Stored dataset items
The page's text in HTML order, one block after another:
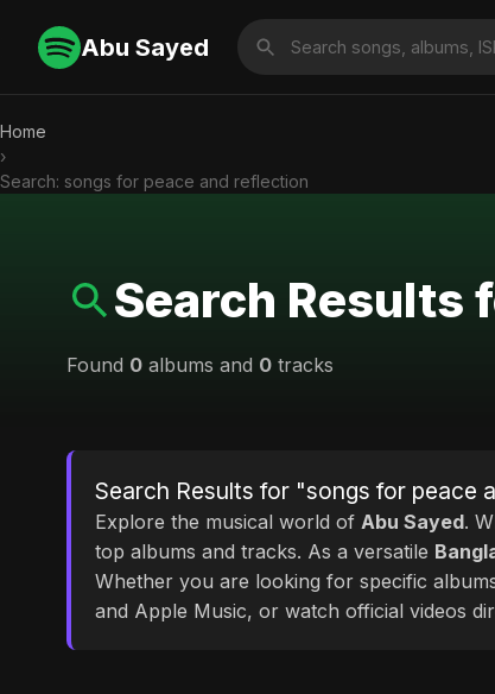
Abu Sayed
Home
›
Search: songs for peace and reflection
Search Results
Found 0 albums and 0 tracks
Search Results for "songs for peace
Explore the musical world of Abu Sayed.
top albums and tracks. As a versatile
Whether you are looking for specific
and Apple Music, or watch official videos
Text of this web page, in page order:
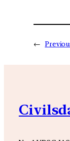
←
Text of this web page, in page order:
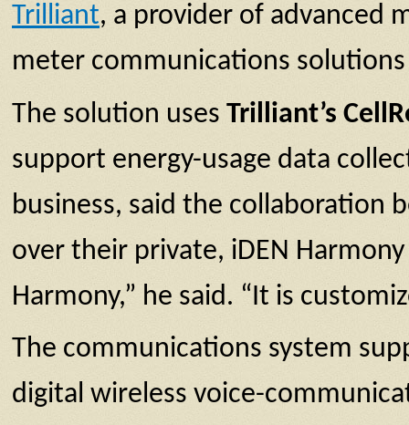
Trilliant, a provider of advanced
meter communications
The solution uses Trilliant’s
support energy-usage data
business, said the collaboration
over their private, iDEN
Harmony,” he said. “It is
The communications system
digital wireless voice-
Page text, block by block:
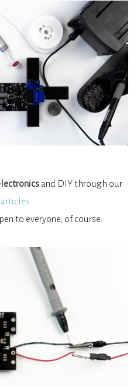
and DIY through our
to everyone, of course.
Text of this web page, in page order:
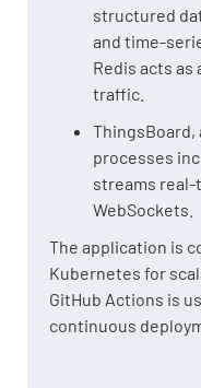
structured
and time-
Redis acts as
traffic.
ThingsBoard,
processes
streams real-
WebSockets.
The application is
Kubernetes for
GitHub Actions is
continuous
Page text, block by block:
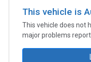
This vehicle is
This vehicle does not
major problems
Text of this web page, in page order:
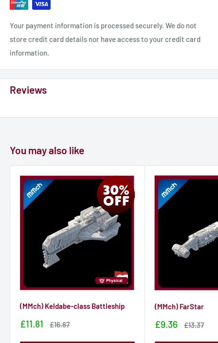
Your payment information is processed securely. We do not
store credit card details nor have access to your credit card
information.
Reviews
You may also like
(MMch) Keldabe-class Battleship
Sale
£11.81
Sale
£16.87
(MMch) FarStar
Sale
£9.36
Sale
£13.37
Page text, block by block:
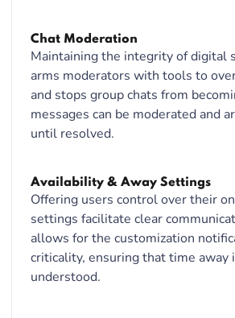
Chat Moderation
Maintaining the integrity of digital
arms moderators with tools to
and stops group chats from
messages can be moderated and
until resolved.
Availability & Away Settings
Offering users control over their
settings facilitate clear
allows for the customization
criticality, ensuring that time away
understood.
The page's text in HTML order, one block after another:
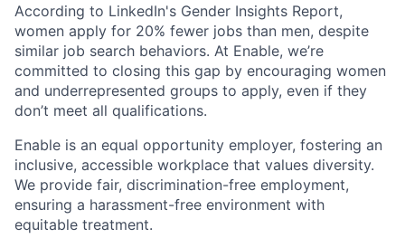
According to LinkedIn's Gender Insights Report,
women apply for 20% fewer jobs than men, despite
similar job search behaviors. At Enable, we’re
committed to closing this gap by encouraging women
and underrepresented groups to apply, even if they
don’t meet all qualifications.
Enable is an equal opportunity employer, fostering an
inclusive, accessible workplace that values diversity.
We provide fair, discrimination-free employment,
ensuring a harassment-free environment with
equitable treatment.
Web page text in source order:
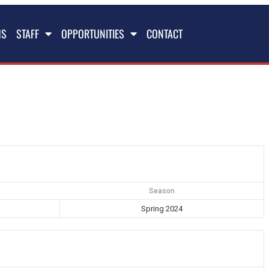
STAFF OPPORTUNITIES CONTACT
Season
Spring 2024
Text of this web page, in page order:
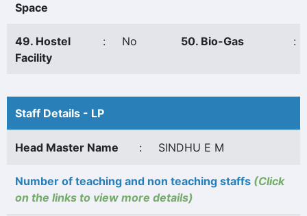
Space
49. Hostel
Facility
: No 50. Bio-Gas :
Staff Details - LP
Head Master Name : SINDHU E M
Number of teaching and non teaching staffs (Click
on the links to view more details)

*PROMPT*. All of the entries above should be duplicated exactly, except for the pictures.

*SOLUTION*.
The page's text in HTML order, one block after another:
Abu Sayed
Home
›
Search: songs for peace and reflection
Search Results
Found 0 albums and 0 tracks
Search Results for "songs for peace
Explore the musical world of Abu Sayed.
top albums and tracks. As a versatile
Whether you are looking for specific
and Apple Music, or watch official videos
Text of this web page, in page order:
←
Text of this web page, in page order:
Trilliant, a provider of advanced
meter communications
The solution uses Trilliant’s
support energy-usage data
business, said the collaboration
over their private, iDEN
Harmony,” he said. “It is
The communications system
digital wireless voice-
Page text, block by block:
and DIY through our
to everyone, of course.
Text of this web page, in page order:
structured
and time-
Redis acts as
traffic.
ThingsBoard,
processes
streams real-
WebSockets.
The application is
Kubernetes for
GitHub Actions is
continuous
Page text, block by block:
This vehicle is
This vehicle does not
major problems
Text of this web page, in page order:
Your payment information is processed securely. We do not
store credit card details nor have access to your credit card
information.
Reviews
You may also like
(MMch) Keldabe-class Battleship
Sale
£11.81
Sale
£16.87
(MMch) FarStar
Sale
£9.36
Sale
£13.37
Page text, block by block:
Chat Moderation
Maintaining the integrity of digital
arms moderators with tools to
and stops group chats from
messages can be moderated and
until resolved.
Availability & Away Settings
Offering users control over their
settings facilitate clear
allows for the customization
criticality, ensuring that time away
understood.
The page's text in HTML order, one block after another:
According to LinkedIn's Gender Insights Report,
women apply for 20% fewer jobs than men, despite
similar job search behaviors. At Enable, we’re
committed to closing this gap by encouraging women
and underrepresented groups to apply, even if they
don’t meet all qualifications.
Enable is an equal opportunity employer, fostering an
inclusive, accessible workplace that values diversity.
We provide fair, discrimination-free employment,
ensuring a harassment-free environment with
equitable treatment.
Web page text in source order:
STAFF OPPORTUNITIES CONTACT
Season
Spring 2024
Text of this web page, in page order:
Space
49. Hostel
Facility
: No 50. Bio-Gas :
Staff Details - LP
Head Master Name : SINDHU E M
Number of teaching and non teaching staffs (Click
on the links to view more details)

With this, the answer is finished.